_The records_

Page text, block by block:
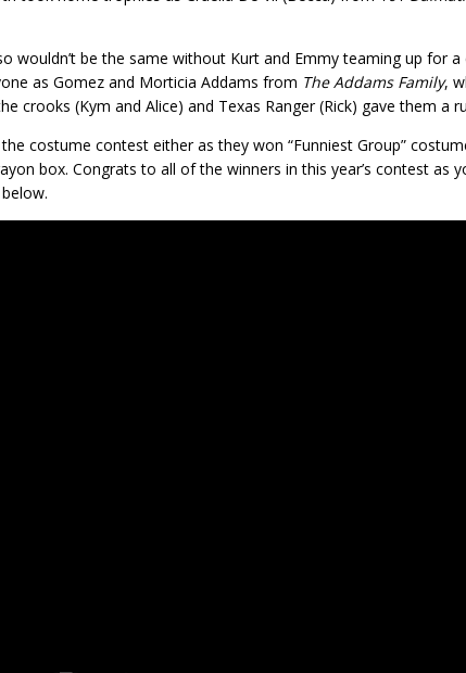
wouldn’t be the same without Kurt and Emmy teaming up for a
as Gomez and Morticia Addams from The Addams Family,
crooks (Kym and Alice) and Texas Ranger (Rick) gave them a
the costume contest either as they won “Funniest Group”
box. Congrats to all of the winners in this year’s contest as
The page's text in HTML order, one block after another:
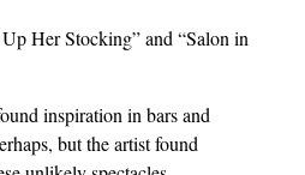
Her Stocking” and “Salon in
inspiration in bars and
but the artist found
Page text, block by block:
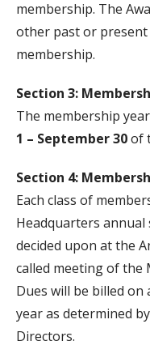
membership. The
other past or
membership.
Section 3:
The membership
1 – September 30of
Section 4:
Each class of
Headquarters
decided upon at the
called meeting of the
Dues will be billed on
year as determined
Directors.
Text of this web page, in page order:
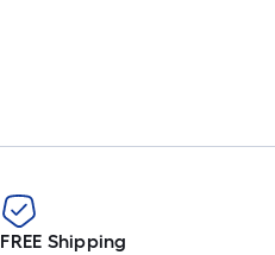
FREE Shipping
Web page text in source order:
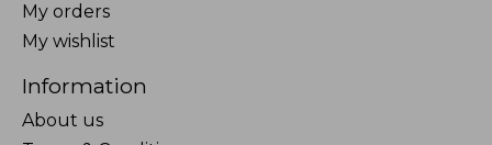
My orders
My wishlist
Information
About us
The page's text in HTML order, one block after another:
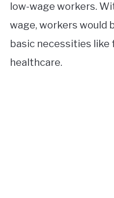
low-wage workers.
wage, workers would
basic necessities like
healthcare.
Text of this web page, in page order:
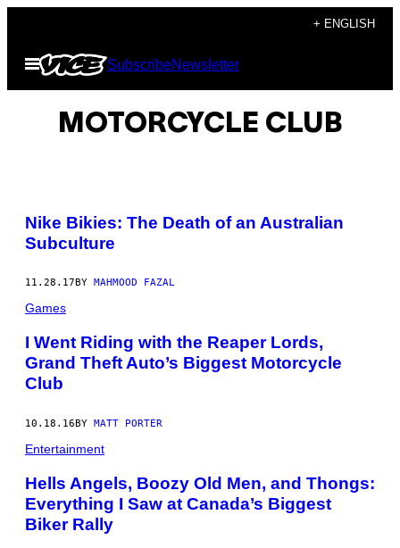
content
+ ENGLISH
Open
Menu
SubscribeNewsletter
MOTORCYCLE CLUB
Nike Bikies: The Death of an Australian
Subculture
11.28.17 BY MAHMOOD FAZAL
Games
I Went Riding with the Reaper Lords,
Grand Theft Auto’s Biggest Motorcycle
Club
10.18.16BY MATT PORTER
Entertainment
Hells Angels, Boozy Old Men, and Thongs:
Everything I Saw at Canada’s Biggest
Biker Rally
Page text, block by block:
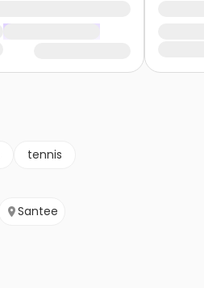
tennis
Santee
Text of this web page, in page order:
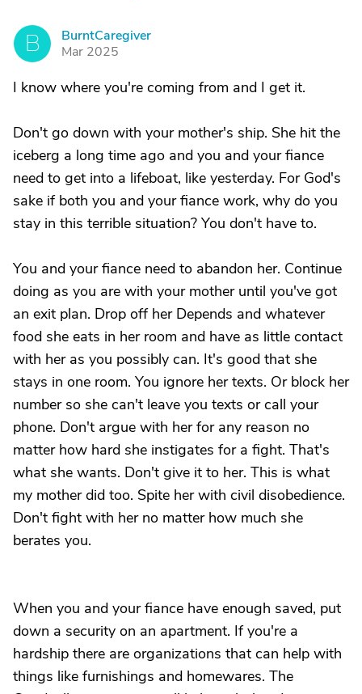
B
BurntCaregiver
Mar 2025
I know where you're coming from and I get it.
Don't go down with your mother's ship. She hit the
iceberg a long time ago and you and your fiance
need to get into a lifeboat, like yesterday. For God's
sake if both you and your fiance work, why do you
stay in this terrible situation? You don't have to.
You and your fiance need to abandon her. Continue
doing as you are with your mother until you've got
an exit plan. Drop off her Depends and whatever
food she eats in her room and have as little contact
with her as you possibly can. It's good that she
stays in one room. You ignore her texts. Or block her
number so she can't leave you texts or call your
phone. Don't argue with her for any reason no
matter how hard she instigates for a fight. That's
what she wants. Don't give it to her. This is what
my mother did too. Spite her with civil disobedience.
Don't fight with her no matter how much she
berates you.
When you and your fiance have enough saved, put
down a security on an apartment. If you're a
hardship there are organizations that can help with
things like furnishings and homewares. The
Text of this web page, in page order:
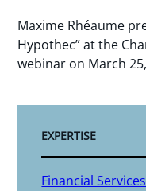
Maxime Rhéaume
Hypothec” at the
webinar on March
EXPERTISE
Financial Services
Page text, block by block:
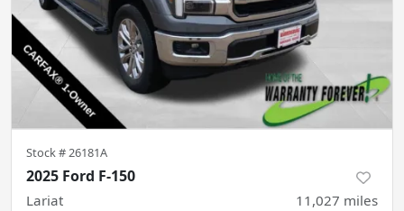
Stock #26181A
2025 Ford F-150
Lariat 11,027 miles
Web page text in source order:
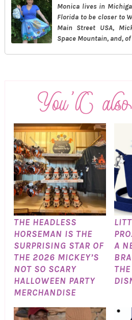
Monica lives in
Florida to be closer to
Main Street USA,
Space Mountain, and,
THE HEADLESS
HORSEMAN IS THE
SURPRISING STAR OF
THE 2026 MICKEY’S
NOT SO SCARY
HALLOWEEN PARTY
MERCHANDISE
A
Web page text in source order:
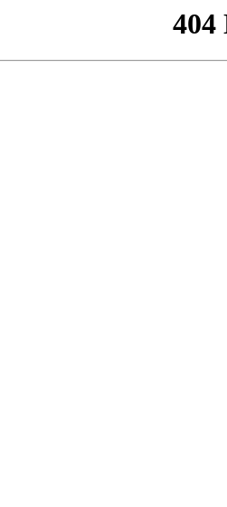
404
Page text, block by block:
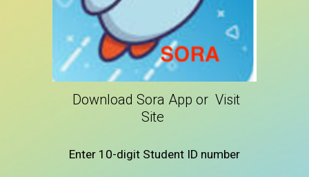
Download Sora App or Visit
Site
Enter 10-digit Student ID number
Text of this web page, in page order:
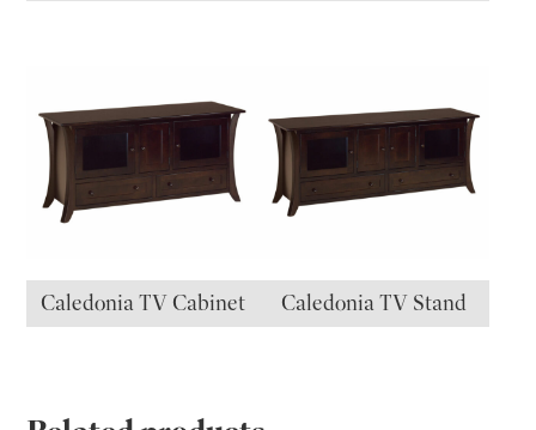
Caledonia TV Cabinet Caledonia TV Stand
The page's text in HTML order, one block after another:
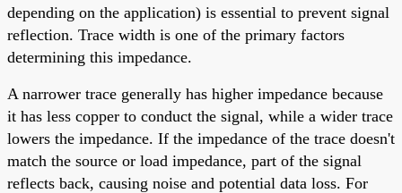
depending on the application) is essential to prevent signal
reflection. Trace width is one of the primary factors
determining this impedance.
A narrower trace generally has higher impedance because
it has less copper to conduct the signal, while a wider trace
lowers the impedance. If the impedance of the trace doesn't
match the source or load impedance, part of the signal
reflects back, causing noise and potential data loss. For
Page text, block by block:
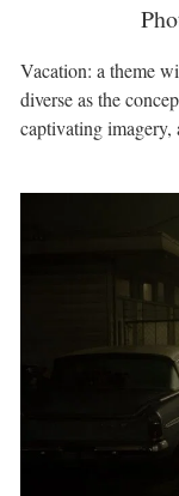
Vacation: a theme
diverse as the
captivating
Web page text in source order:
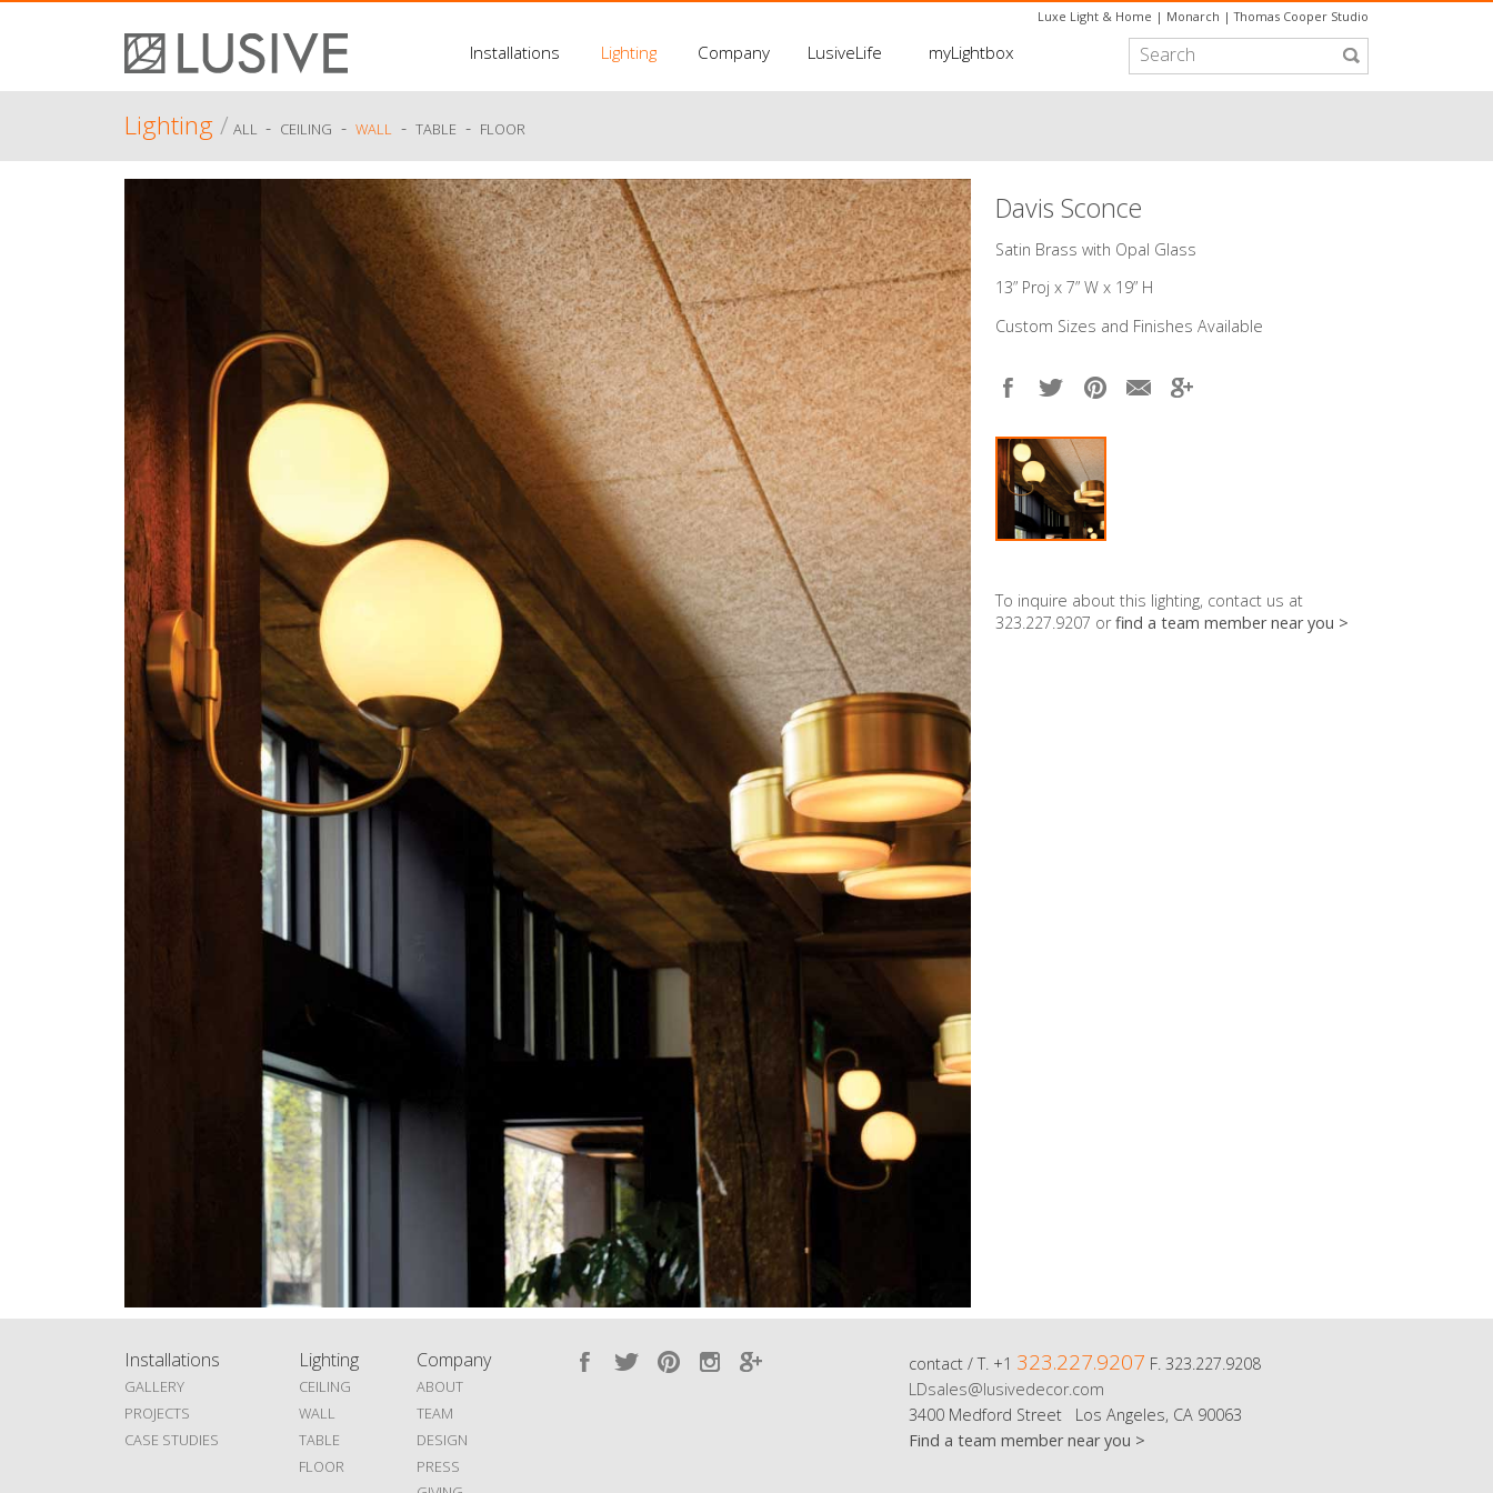
Luxe Light & Home | Monarch |Thomas Cooper Studio
Installations Lighting Company LusiveLife myLightbox
Lighting/ ALL - CEILING - WALL - TABLE - FLOOR
Davis Sconce
Satin Brass with Opal Glass
13” Proj x 7” W x 19” H​
Custom Sizes and Finishes Available
To inquire about this lighting, contact us at
323.227.9207 orfind a team member near you >
Installations
GALLERY
PROJECTS
CASE STUDIES
Lighting
CEILING
WALL
TABLE
FLOOR
Company
ABOUT
TEAM
DESIGN
PRESS
contact / T. +1 323.227.9207 F. 323.227.9208
LDsales@lusivedecor.com
3400 Medford Street Los Angeles, CA 90063
Find a team member near you >
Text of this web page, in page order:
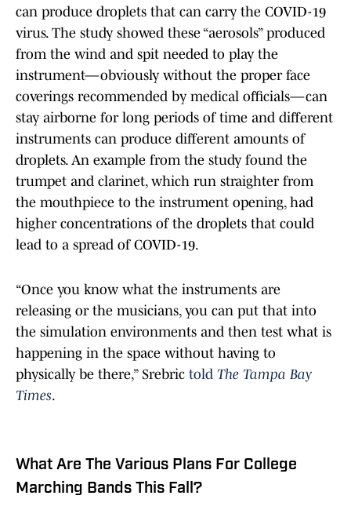
can produce droplets that can carry the COVID-19
virus. The study showed these “aerosols” produced
from the wind and spit needed to play the
instrument—obviously without the proper face
coverings recommended by medical officials—can
stay airborne for long periods of time and different
instruments can produce different amounts of
droplets. An example from the study found the
trumpet and clarinet, which run straighter from
the mouthpiece to the instrument opening, had
higher concentrations of the droplets that could
lead to a spread of COVID-19.
“Once you know what the instruments are
releasing or the musicians, you can put that into
the simulation environments and then test what is
happening in the space without having to
physically be there,” Srebric told The Tampa Bay
Times.
What Are The Various Plans For College
Marching Bands This Fall?
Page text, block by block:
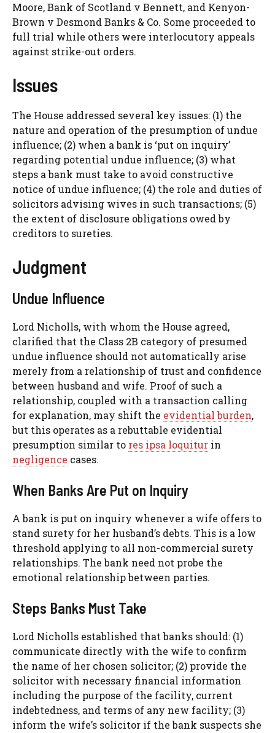
Moore, Bank of Scotland v Bennett, and Kenyon-
Brown v Desmond Banks & Co. Some proceeded to
full trial while others were interlocutory appeals
against strike-out orders.
Issues
The House addressed several key issues: (1) the
nature and operation of the presumption of undue
influence; (2) when a bank is ‘put on inquiry’
regarding potential undue influence; (3) what
steps a bank must take to avoid constructive
notice of undue influence; (4) the role and duties of
solicitors advising wives in such transactions; (5)
the extent of disclosure obligations owed by
creditors to sureties.
Judgment
Undue Influence
Lord Nicholls, with whom the House agreed,
clarified that the Class 2B category of presumed
undue influence should not automatically arise
merely from a relationship of trust and confidence
between husband and wife. Proof of such a
relationship, coupled with a transaction calling
for explanation, may shift the evidential burden,
but this operates as a rebuttable evidential
presumption similar to res ipsa loquitur in
negligence cases.
When Banks Are Put on Inquiry
A bank is put on inquiry whenever a wife offers to
stand surety for her husband’s debts. This is a low
threshold applying to all non-commercial surety
relationships. The bank need not probe the
emotional relationship between parties.
Steps Banks Must Take
Lord Nicholls established that banks should: (1)
communicate directly with the wife to confirm
the name of her chosen solicitor; (2) provide the
solicitor with necessary financial information
including the purpose of the facility, current
indebtedness, and terms of any new facility; (3)
inform the wife’s solicitor if the bank suspects she
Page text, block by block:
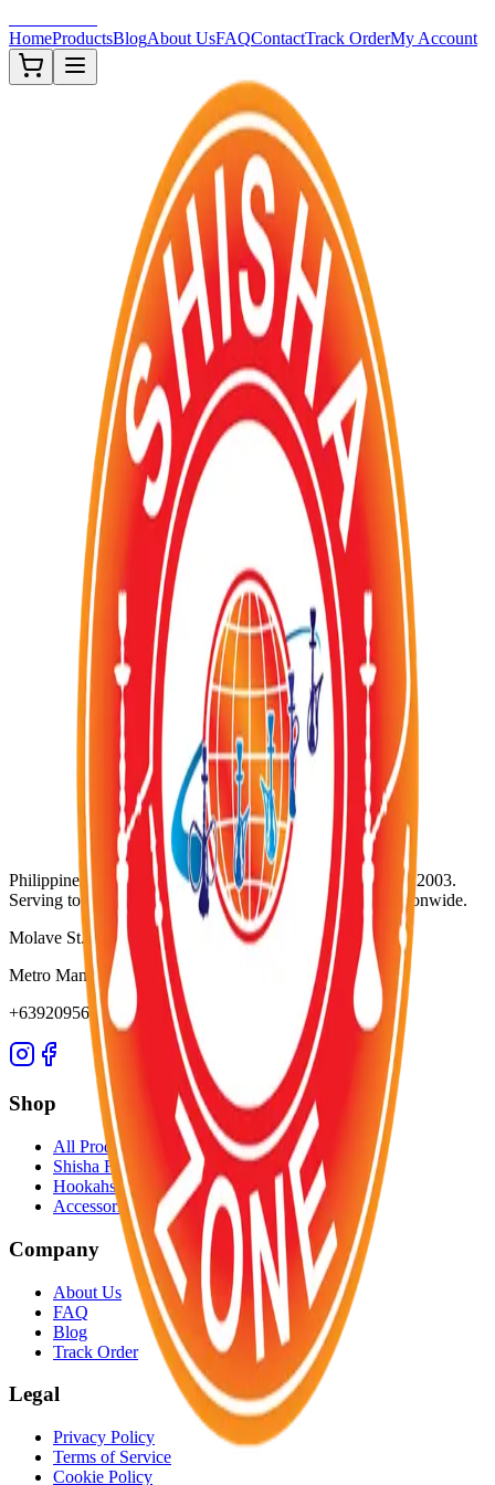
HomeProductsBlogAbout UsFAQContactTrack OrderMy Account
Premium ✨
Description
Premium US Brand Shisha Flavored Tobacco 250G packings.
Approved
Out of Stock
Wholesale Request (Order Basis)
Category:
TOBACCOS
Availability: Out of Stock
SZ-080
Product ID: zumerett-caanape-flavor
Wholesale Inquiries
For bulk orders and wholesale pricing, contact us directly:
WhatsApp: +63 920 956 5652
Email: info@shisha-zone.com
Shisha-Zone
Philippines' Leading Supplier of Shisha & Tobaccos since 2003.
Serving top-notch resorts, bars, nightclubs, and hotels nationwide.
Molave St. Project 3
Metro Manila, Philippines
+639209565652
Shop
All Products
Shisha Flavors
Hookahs
Accessories
Company
About Us
FAQ
Blog
Track Order
Legal
Privacy Policy
Terms of Service
Cookie Policy

_Your instructions_
Every line above is to be duplicated exactly; no picture should be carried over.

_Task answer_
Page text, block by block:
wouldn’t be the same without Kurt and Emmy teaming up for a
as Gomez and Morticia Addams from The Addams Family,
crooks (Kym and Alice) and Texas Ranger (Rick) gave them a
the costume contest either as they won “Funniest Group”
box. Congrats to all of the winners in this year’s contest as
The page's text in HTML order, one block after another:
Her Stocking” and “Salon in
inspiration in bars and
but the artist found
Page text, block by block:
membership. The
other past or
membership.
Section 3:
The membership
1 – September 30of
Section 4:
Each class of
Headquarters
decided upon at the
called meeting of the
Dues will be billed on
year as determined
Directors.
Text of this web page, in page order:
FREE Shipping
Web page text in source order:
My orders
My wishlist
Information
About us
The page's text in HTML order, one block after another:
low-wage workers.
wage, workers would
basic necessities like
healthcare.
Text of this web page, in page order:
content
+ ENGLISH
Open
Menu
SubscribeNewsletter
MOTORCYCLE CLUB
Nike Bikies: The Death of an Australian
Subculture
11.28.17 BY MAHMOOD FAZAL
Games
I Went Riding with the Reaper Lords,
Grand Theft Auto’s Biggest Motorcycle
Club
10.18.16BY MATT PORTER
Entertainment
Hells Angels, Boozy Old Men, and Thongs:
Everything I Saw at Canada’s Biggest
Biker Rally
Page text, block by block:
tennis
Santee
Text of this web page, in page order:
B
BurntCaregiver
Mar 2025
I know where you're coming from and I get it.
Don't go down with your mother's ship. She hit the
iceberg a long time ago and you and your fiance
need to get into a lifeboat, like yesterday. For God's
sake if both you and your fiance work, why do you
stay in this terrible situation? You don't have to.
You and your fiance need to abandon her. Continue
doing as you are with your mother until you've got
an exit plan. Drop off her Depends and whatever
food she eats in her room and have as little contact
with her as you possibly can. It's good that she
stays in one room. You ignore her texts. Or block her
number so she can't leave you texts or call your
phone. Don't argue with her for any reason no
matter how hard she instigates for a fight. That's
what she wants. Don't give it to her. This is what
my mother did too. Spite her with civil disobedience.
Don't fight with her no matter how much she
berates you.
When you and your fiance have enough saved, put
down a security on an apartment. If you're a
hardship there are organizations that can help with
things like furnishings and homewares. The
Text of this web page, in page order:
Maxime Rhéaume
Hypothec” at the
webinar on March
EXPERTISE
Financial Services
Page text, block by block:
Stock #26181A
2025 Ford F-150
Lariat 11,027 miles
Web page text in source order:
Monica lives in
Florida to be closer to
Main Street USA,
Space Mountain, and,
THE HEADLESS
HORSEMAN IS THE
SURPRISING STAR OF
THE 2026 MICKEY’S
NOT SO SCARY
HALLOWEEN PARTY
MERCHANDISE
A
Web page text in source order:
404
Page text, block by block:
Download Sora App or Visit
Site
Enter 10-digit Student ID number
Text of this web page, in page order:
Caledonia TV Cabinet Caledonia TV Stand
The page's text in HTML order, one block after another:
depending on the application) is essential to prevent signal
reflection. Trace width is one of the primary factors
determining this impedance.
A narrower trace generally has higher impedance because
it has less copper to conduct the signal, while a wider trace
lowers the impedance. If the impedance of the trace doesn't
match the source or load impedance, part of the signal
reflects back, causing noise and potential data loss. For
Page text, block by block:
Vacation: a theme
diverse as the
captivating
Web page text in source order:
Luxe Light & Home | Monarch |Thomas Cooper Studio
Installations Lighting Company LusiveLife myLightbox
Lighting/ ALL - CEILING - WALL - TABLE - FLOOR
Davis Sconce
Satin Brass with Opal Glass
13” Proj x 7” W x 19” H​
Custom Sizes and Finishes Available
To inquire about this lighting, contact us at
323.227.9207 orfind a team member near you >
Installations
GALLERY
PROJECTS
CASE STUDIES
Lighting
CEILING
WALL
TABLE
FLOOR
Company
ABOUT
TEAM
DESIGN
PRESS
contact / T. +1 323.227.9207 F. 323.227.9208
LDsales@lusivedecor.com
3400 Medford Street Los Angeles, CA 90063
Find a team member near you >
Text of this web page, in page order:
can produce droplets that can carry the COVID-19
virus. The study showed these “aerosols” produced
from the wind and spit needed to play the
instrument—obviously without the proper face
coverings recommended by medical officials—can
stay airborne for long periods of time and different
instruments can produce different amounts of
droplets. An example from the study found the
trumpet and clarinet, which run straighter from
the mouthpiece to the instrument opening, had
higher concentrations of the droplets that could
lead to a spread of COVID-19.
“Once you know what the instruments are
releasing or the musicians, you can put that into
the simulation environments and then test what is
happening in the space without having to
physically be there,” Srebric told The Tampa Bay
Times.
What Are The Various Plans For College
Marching Bands This Fall?
Page text, block by block:
Moore, Bank of Scotland v Bennett, and Kenyon-
Brown v Desmond Banks & Co. Some proceeded to
full trial while others were interlocutory appeals
against strike-out orders.
Issues
The House addressed several key issues: (1) the
nature and operation of the presumption of undue
influence; (2) when a bank is ‘put on inquiry’
regarding potential undue influence; (3) what
steps a bank must take to avoid constructive
notice of undue influence; (4) the role and duties of
solicitors advising wives in such transactions; (5)
the extent of disclosure obligations owed by
creditors to sureties.
Judgment
Undue Influence
Lord Nicholls, with whom the House agreed,
clarified that the Class 2B category of presumed
undue influence should not automatically arise
merely from a relationship of trust and confidence
between husband and wife. Proof of such a
relationship, coupled with a transaction calling
for explanation, may shift the evidential burden,
but this operates as a rebuttable evidential
presumption similar to res ipsa loquitur in
negligence cases.
When Banks Are Put on Inquiry
A bank is put on inquiry whenever a wife offers to
stand surety for her husband’s debts. This is a low
threshold applying to all non-commercial surety
relationships. The bank need not probe the
emotional relationship between parties.
Steps Banks Must Take
Lord Nicholls established that banks should: (1)
communicate directly with the wife to confirm
the name of her chosen solicitor; (2) provide the
solicitor with necessary financial information
including the purpose of the facility, current
indebtedness, and terms of any new facility; (3)
inform the wife’s solicitor if the bank suspects she
Page text, block by block:
HomeProductsBlogAbout UsFAQContactTrack OrderMy Account
Premium ✨
Description
Premium US Brand Shisha Flavored Tobacco 250G packings.
Approved
Out of Stock
Wholesale Request (Order Basis)
Category:
TOBACCOS
Availability: Out of Stock
SZ-080
Product ID: zumerett-caanape-flavor
Wholesale Inquiries
For bulk orders and wholesale pricing, contact us directly:
WhatsApp: +63 920 956 5652
Email: info@shisha-zone.com
Shisha-Zone
Philippines' Leading Supplier of Shisha & Tobaccos since 2003.
Serving top-notch resorts, bars, nightclubs, and hotels nationwide.
Molave St. Project 3
Metro Manila, Philippines
+639209565652
Shop
All Products
Shisha Flavors
Hookahs
Accessories
Company
About Us
FAQ
Blog
Track Order
Legal
Privacy Policy
Terms of Service
Cookie Policy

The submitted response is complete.